Would you reproduce every record exactly, leaving out the pictures?

^^^^^^^^^^^^^^^^

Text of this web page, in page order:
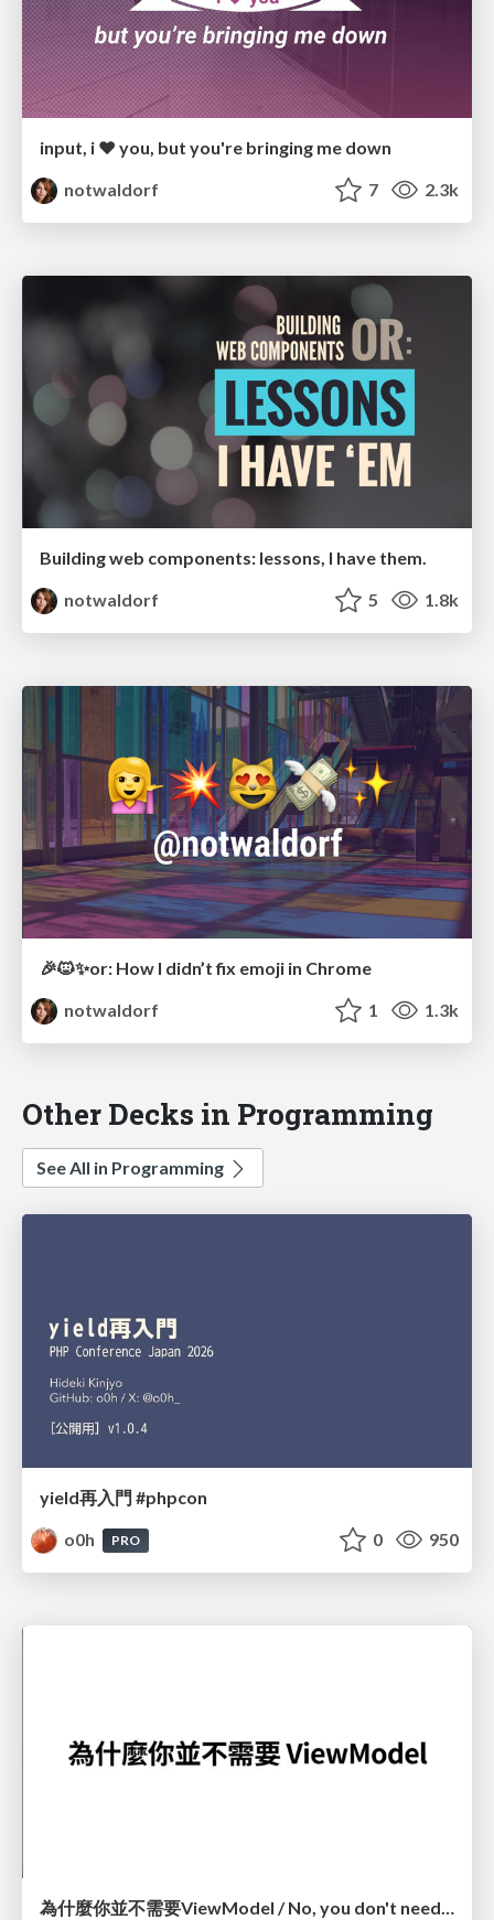
input, i ♥️ you, but you're bringing me down
notwaldorf
7 2.3k
Building web components: lessons, I have them.
notwaldorf
5 1.8k
🎉🐱✨or: How I didn’t fix emoji in Chrome
notwaldorf
1 1.3k
Other Decks in Programming
See All in Programming
yield再入門 #phpcon
o0h
PRO 0 950
為什麼你並不需要ViewModel / No, you don't need a ViewModel
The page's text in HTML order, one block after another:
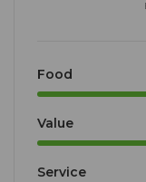
Food
Value
Service
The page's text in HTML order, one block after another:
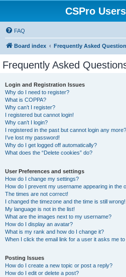
CSPro
FAQ
Board index Frequently Asked
Frequently Asked
Login and Registration Issues
Why do I need to register?
What is COPPA?
Why can’t I register?
I registered but cannot login!
Why can’t I login?
I registered in the past but cannot login any
I’ve lost my password!
Why do I get logged off automatically?
What does the “Delete cookies” do?
User Preferences and settings
How do I change my settings?
How do I prevent my username appearing in the
The times are not correct!
I changed the timezone and the time is still wrong!
My language is not in the list!
What are the images next to my username?
How do I display an avatar?
What is my rank and how do I change it?
When I click the email link for a user it asks me to
Posting Issues
How do I create a new topic or post a reply?
How do I edit or delete a post?
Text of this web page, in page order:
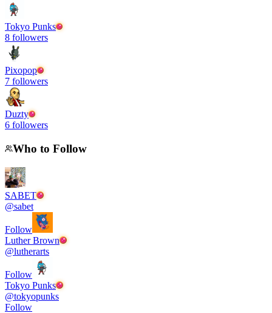
Tokyo Punks
8 followers
Pixopop
7 followers
Duzty
6 followers
Who to Follow
SABET
@sabet
Follow
Luther Brown
@lutherarts
Follow
Tokyo Punks
@tokyopunks
Follow
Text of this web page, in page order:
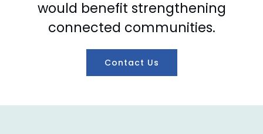
would benefit strengthening
connected communities.
Contact Us
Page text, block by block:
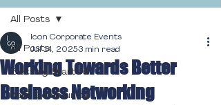
All Posts
Getting Started
Your Community
All Posts
Working Towards Better
Business Networking
Icon Corporate Events
Jul 14, 20253 min read
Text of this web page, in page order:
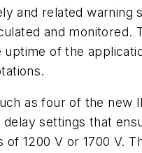
and related warning
and
of the
as four of the
settings that
1200 V or 1700 V.
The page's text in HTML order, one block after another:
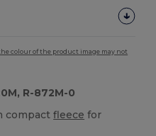
colour of the product image may not
R-872M-0
compactfleece for
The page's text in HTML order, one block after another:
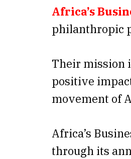
Africa’s
philanthropic
Their mission
positive
movement of
Africa’s
through its
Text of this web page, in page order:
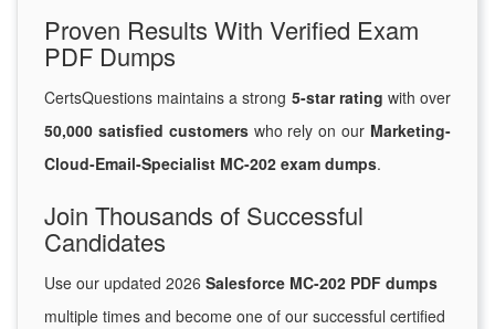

^^^^^^^^^^^^^^^^

▸ Response
Text of this web page, in page order:
input, i ♥️ you, but you're bringing me down
notwaldorf
7 2.3k
Building web components: lessons, I have them.
notwaldorf
5 1.8k
🎉🐱✨or: How I didn’t fix emoji in Chrome
notwaldorf
1 1.3k
Other Decks in Programming
See All in Programming
yield再入門 #phpcon
o0h
PRO 0 950
為什麼你並不需要ViewModel / No, you don't need a ViewModel
The page's text in HTML order, one block after another:
Food
Value
Service
The page's text in HTML order, one block after another:
CSPro
FAQ
Board index Frequently Asked
Frequently Asked
Login and Registration Issues
Why do I need to register?
What is COPPA?
Why can’t I register?
I registered but cannot login!
Why can’t I login?
I registered in the past but cannot login any
I’ve lost my password!
Why do I get logged off automatically?
What does the “Delete cookies” do?
User Preferences and settings
How do I change my settings?
How do I prevent my username appearing in the
The times are not correct!
I changed the timezone and the time is still wrong!
My language is not in the list!
What are the images next to my username?
How do I display an avatar?
What is my rank and how do I change it?
When I click the email link for a user it asks me to
Posting Issues
How do I create a new topic or post a reply?
How do I edit or delete a post?
Text of this web page, in page order:
Tokyo Punks
8 followers
Pixopop
7 followers
Duzty
6 followers
Who to Follow
SABET
@sabet
Follow
Luther Brown
@lutherarts
Follow
Tokyo Punks
@tokyopunks
Follow
Text of this web page, in page order:
would benefit strengthening
connected communities.
Contact Us
Page text, block by block:
All Posts
Getting Started
Your Community
All Posts
Working Towards Better
Business Networking
Icon Corporate Events
Jul 14, 20253 min read
Text of this web page, in page order:
and related warning
and
of the
as four of the
settings that
1200 V or 1700 V.
The page's text in HTML order, one block after another:
colour of the product image may not
R-872M-0
compactfleece for
The page's text in HTML order, one block after another:
Africa’s
philanthropic
Their mission
positive
movement of
Africa’s
through its
Text of this web page, in page order:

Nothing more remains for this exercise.